Final answer:
The game between Connie and Curtis involves calculating probabilities with two number cubes. Connie scores on an odd sum (18/36 possibilities), and Curtis scores when the sum is 5 or less (10/36 possibilities). A few rolls may not match the theoretical probabilities due to statistical fluctuation.
Step-by-step explanation:
Connie and Curtis are playing a game that involves the probability of rolling two number cubes, and the question is related to understanding those probabilities.
The game's rules state that Connie scores when the sum of the numbers on the cubes is an odd number, and Curtis scores when the sum is 5 or less.
To calculate the probabilities for this game, we would look at all possible outcomes of rolling two six-sided dice. Each die has a 1 in 6 chance of landing on any given number, and since there are two dice, we have a total of 6 x 6 = 36 possible combinations.
For Connie to get a point, the sum of both dice needs to be odd. An odd number can only result from adding an even number to an odd number. Hence, for one die, there are 3 even and 3 odd faces.
Therefore, the number of combinations to get an odd sum is 3 (faces of one die) times 3 (faces of the other die), which equals 9. Since this can happen for either die, we have 9 + 9 = 18 combinations out of 36 that result in an odd sum, giving Connie a chance of 1/2 (or 50%) for each roll.

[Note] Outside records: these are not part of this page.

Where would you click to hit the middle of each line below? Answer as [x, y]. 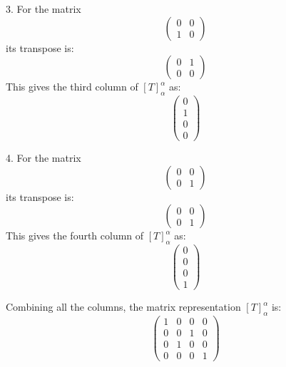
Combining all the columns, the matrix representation [123, 307]
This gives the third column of [72, 87]
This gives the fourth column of [75, 236]
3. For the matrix [44, 9]
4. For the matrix [44, 158]

For Curtis to get a point, the sum must be 5 or less. The possible combinations for this to happen are (1,1), (1,2), (1,3), (1,4), (2,1), (2,2), (2,3), (3,1), (3,2), (4,1).
This gives Curtis a total of 10 combinations out of 36, yielding a probability of approximately 27.78% for each roll.
Understanding these probabilities helps in making predictions about the game's outcome over time. If they were to roll the dice only a few times, it is not guaranteed that the actual outcomes will closely match the theoretical probabilities due to the small sample size – an occurrence known as statistical fluctuation.